The dog I'm looking to insure will only be 8 weeks old when I insure him. So unless something happens in the waiting period, he should have it all covered right?


----------



## joneser (Jun 9, 2014)

I've had a positive experience with PetPlan. $100 deductible, I chose them because of the coverage for knees. 
Read the fine print when you start coverage....I did not! I started his policy, took him in a few days later for gunky eyes. A few months later I got him tested for environmental allergies and PetPlan considers it a pre-existing condition because of the gunky eye visit during the 14 day waiting period. Rookie mistake


----------



## karma_ (Apr 23, 2012)

Proud client of Healthy Paws since 2011. After those 4 years, the monthly rate has only been increased by $10 -- with 3 claims, none of which went past the $500 deductible. Unfortunately, I was a bit late to the pet insurance party and enrolled just a bit after his 6th birthday, so no HD coverage for him.

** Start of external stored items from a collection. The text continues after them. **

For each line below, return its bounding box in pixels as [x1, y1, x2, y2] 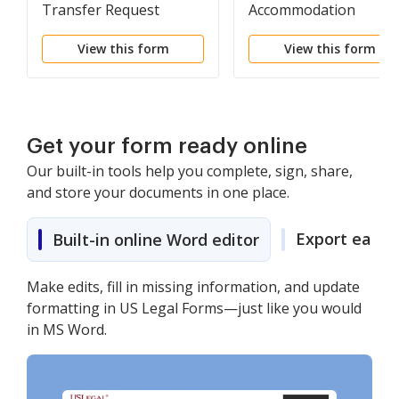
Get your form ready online [27, 135, 307, 158]
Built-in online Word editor [53, 229, 259, 251]
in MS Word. [27, 320, 107, 340]
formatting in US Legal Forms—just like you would [27, 298, 362, 319]
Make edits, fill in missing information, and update [27, 277, 360, 297]
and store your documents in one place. [27, 183, 289, 203]
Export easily [296, 228, 397, 250]
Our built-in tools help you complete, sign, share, [27, 161, 353, 182]
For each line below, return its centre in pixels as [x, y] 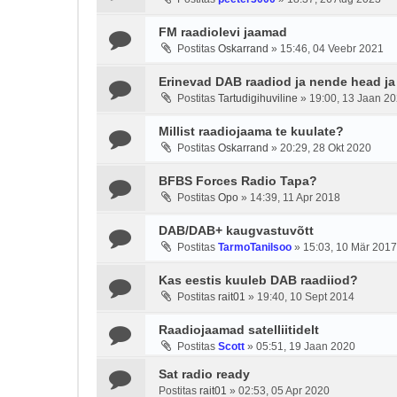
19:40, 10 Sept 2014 [306, 297]
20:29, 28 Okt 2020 [326, 148]
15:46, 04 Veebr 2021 [332, 49]
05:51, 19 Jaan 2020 [306, 346]
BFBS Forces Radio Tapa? [238, 181]
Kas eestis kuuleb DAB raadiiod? [258, 280]
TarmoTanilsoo [255, 247]
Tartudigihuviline [258, 98]
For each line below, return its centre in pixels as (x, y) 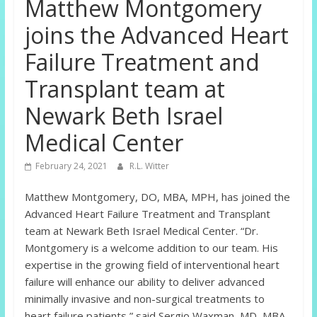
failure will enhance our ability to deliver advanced (144, 282)
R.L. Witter (149, 166)
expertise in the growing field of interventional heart (152, 265)
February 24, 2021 (71, 166)
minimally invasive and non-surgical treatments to (144, 299)
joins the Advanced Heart (156, 35)
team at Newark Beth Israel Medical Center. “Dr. (141, 231)
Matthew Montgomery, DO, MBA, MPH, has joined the (157, 197)
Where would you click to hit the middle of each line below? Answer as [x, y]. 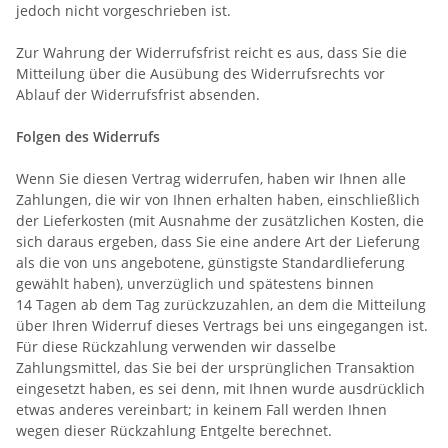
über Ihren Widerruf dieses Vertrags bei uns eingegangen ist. [222, 325]
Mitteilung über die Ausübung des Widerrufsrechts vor [200, 73]
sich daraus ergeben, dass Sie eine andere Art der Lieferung [218, 241]
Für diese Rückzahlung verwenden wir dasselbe [176, 346]
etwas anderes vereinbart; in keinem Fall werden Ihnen [201, 409]
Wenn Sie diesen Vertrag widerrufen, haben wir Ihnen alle [211, 178]
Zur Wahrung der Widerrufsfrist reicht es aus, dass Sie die [211, 52]
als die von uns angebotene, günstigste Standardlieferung [210, 262]
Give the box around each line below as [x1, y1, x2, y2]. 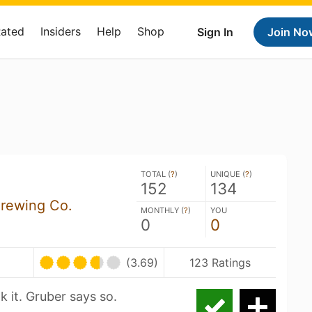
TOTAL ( [141, 169, 171, 179]
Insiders [40, 24, 81, 38]
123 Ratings [189, 255, 251, 270]
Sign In [197, 25, 233, 39]
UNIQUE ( [210, 169, 245, 179]
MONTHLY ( [141, 205, 184, 215]
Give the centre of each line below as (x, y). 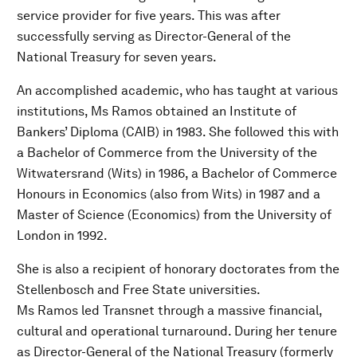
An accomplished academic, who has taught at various (177, 90)
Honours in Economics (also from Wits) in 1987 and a (169, 194)
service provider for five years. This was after (149, 15)
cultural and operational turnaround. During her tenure (177, 331)
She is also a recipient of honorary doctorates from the (178, 269)
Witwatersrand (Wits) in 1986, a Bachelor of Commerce (177, 173)
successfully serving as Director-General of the (154, 36)
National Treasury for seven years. (117, 57)
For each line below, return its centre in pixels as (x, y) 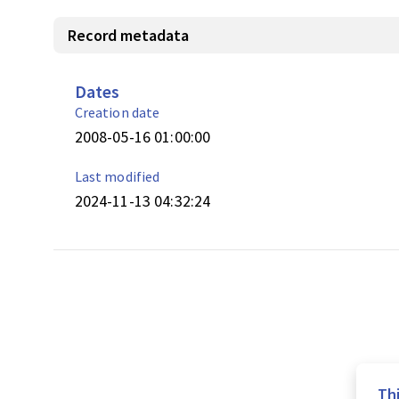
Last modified (117, 176)
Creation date (117, 112)
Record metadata (128, 35)
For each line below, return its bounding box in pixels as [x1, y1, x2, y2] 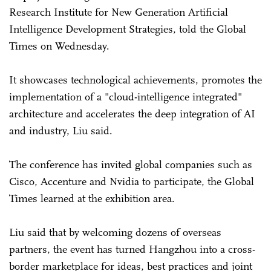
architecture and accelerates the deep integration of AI [9, 106, 255, 120]
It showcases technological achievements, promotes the [9, 73, 262, 87]
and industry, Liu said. [9, 123, 113, 137]
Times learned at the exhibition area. [9, 191, 178, 205]
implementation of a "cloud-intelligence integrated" [9, 90, 242, 103]
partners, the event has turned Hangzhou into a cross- [9, 242, 255, 256]
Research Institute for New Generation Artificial [9, 5, 228, 19]
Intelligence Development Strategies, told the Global [9, 22, 246, 36]
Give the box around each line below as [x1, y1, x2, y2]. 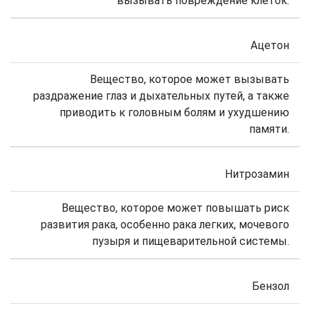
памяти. [249, 122, 289, 136]
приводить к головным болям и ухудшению [60, 106, 289, 120]
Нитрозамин [225, 167, 289, 181]
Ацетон [250, 39, 289, 53]
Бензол [252, 280, 289, 293]
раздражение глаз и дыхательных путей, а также [33, 89, 289, 103]
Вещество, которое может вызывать [90, 73, 289, 86]
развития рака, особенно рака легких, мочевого [41, 218, 289, 232]
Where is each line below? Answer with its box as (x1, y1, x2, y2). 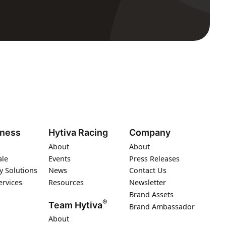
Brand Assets (129, 190, 174, 200)
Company (129, 127, 171, 138)
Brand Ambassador (129, 201, 195, 211)
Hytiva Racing (48, 127, 108, 138)
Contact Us (129, 165, 166, 176)
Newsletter (129, 178, 166, 188)
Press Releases (129, 153, 180, 163)
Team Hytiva (48, 199, 102, 210)
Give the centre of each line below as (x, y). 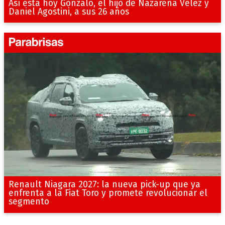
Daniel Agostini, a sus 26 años (69, 12)
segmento (29, 201)
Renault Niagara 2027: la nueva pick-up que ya (104, 184)
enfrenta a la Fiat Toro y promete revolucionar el (108, 193)
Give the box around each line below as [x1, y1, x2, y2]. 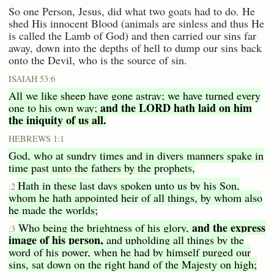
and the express [192, 220, 265, 236]
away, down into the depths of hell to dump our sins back [9, 40, 262, 56]
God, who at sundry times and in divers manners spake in [9, 148, 264, 163]
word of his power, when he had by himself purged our [9, 245, 251, 260]
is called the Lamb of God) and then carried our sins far [9, 28, 256, 43]
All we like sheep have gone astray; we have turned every [9, 88, 261, 103]
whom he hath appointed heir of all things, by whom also [9, 190, 262, 206]
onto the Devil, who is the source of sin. [9, 53, 187, 68]
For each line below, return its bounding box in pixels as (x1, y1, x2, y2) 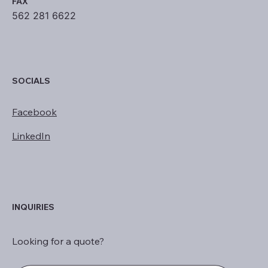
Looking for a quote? (12, 234, 104, 247)
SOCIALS (12, 75, 50, 86)
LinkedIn (12, 129, 50, 142)
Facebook (12, 105, 57, 118)
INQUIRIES (12, 201, 54, 212)
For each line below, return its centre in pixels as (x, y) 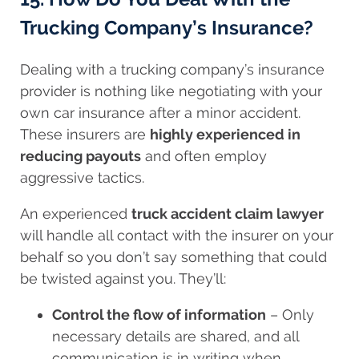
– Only (290, 314)
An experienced (76, 213)
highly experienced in (225, 134)
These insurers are (85, 134)
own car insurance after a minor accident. (160, 112)
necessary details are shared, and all (175, 336)
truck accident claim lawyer (228, 213)
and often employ (204, 155)
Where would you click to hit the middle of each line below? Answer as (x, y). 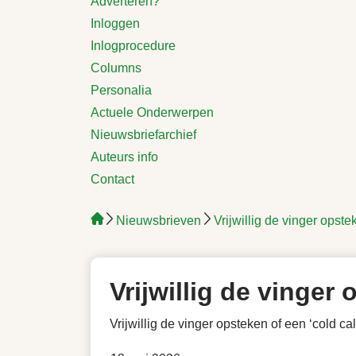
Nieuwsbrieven (159, 221)
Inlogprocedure (133, 46)
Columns (116, 68)
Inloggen (115, 23)
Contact (112, 179)
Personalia (121, 90)
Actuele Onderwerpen (152, 112)
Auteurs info (124, 157)
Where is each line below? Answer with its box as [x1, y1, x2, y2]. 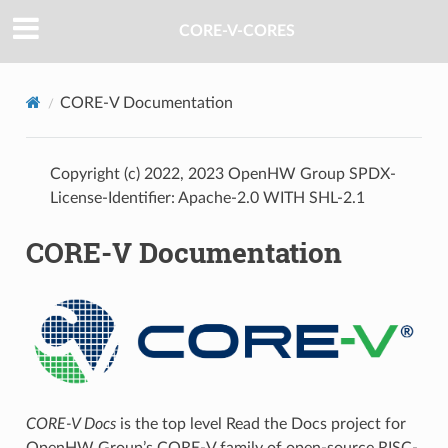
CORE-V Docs [25, 416, 116, 433]
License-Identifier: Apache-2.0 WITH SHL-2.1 [49, 189, 365, 206]
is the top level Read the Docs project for [115, 416, 406, 433]
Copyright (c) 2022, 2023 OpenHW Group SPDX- [49, 165, 396, 182]
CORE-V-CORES [179, 23, 295, 40]
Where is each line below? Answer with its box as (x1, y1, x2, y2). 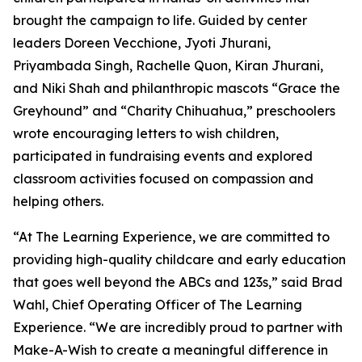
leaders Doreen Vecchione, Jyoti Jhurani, (13, 35, 271, 52)
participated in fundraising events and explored (13, 148, 313, 165)
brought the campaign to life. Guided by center (13, 12, 307, 29)
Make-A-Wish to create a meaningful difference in (13, 342, 328, 359)
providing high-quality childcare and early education (13, 251, 346, 268)
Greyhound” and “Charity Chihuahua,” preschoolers (13, 103, 335, 120)
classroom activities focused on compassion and (13, 170, 314, 187)
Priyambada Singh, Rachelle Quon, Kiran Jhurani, (13, 57, 323, 74)
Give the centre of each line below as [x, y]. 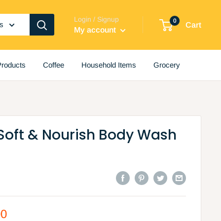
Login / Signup [96, 19]
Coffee [54, 65]
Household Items [109, 65]
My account [96, 30]
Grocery [167, 65]
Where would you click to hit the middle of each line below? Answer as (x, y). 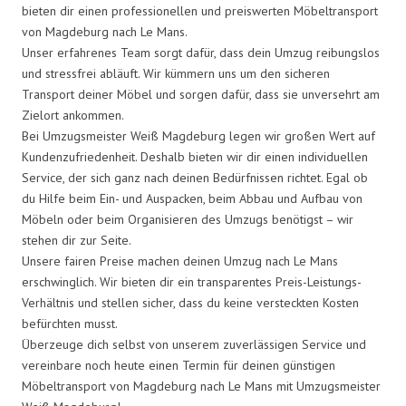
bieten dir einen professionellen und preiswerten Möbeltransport (200, 10)
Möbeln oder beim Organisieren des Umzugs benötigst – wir (188, 219)
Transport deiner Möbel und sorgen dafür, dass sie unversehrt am (201, 94)
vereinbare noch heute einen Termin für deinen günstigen (179, 365)
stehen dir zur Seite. (77, 240)
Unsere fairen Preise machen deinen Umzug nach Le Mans (180, 261)
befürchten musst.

Although, fortunately, he hasn't needed it and is nearing his 11th birthday


----------



## Benny and Me (Dec 21, 2015)

I had used Pet Plan in the past and was very pleased with it. I now use Trupanion simply because it pays 90% of specialist's fees vs Pet Plan's 80%. I was very interested in Healthy Paws but they will not cover show or performance animals.


----------



## Wags (Dec 17, 2015)

Benny and Me said:


> I had used Pet Plan in the past and was very pleased with it. I now use Trupanion simply because it pays 90% of specialist's fees vs Pet Plan's 80%. I was very interested in Healthy Paws but they will not cover show or performance animals.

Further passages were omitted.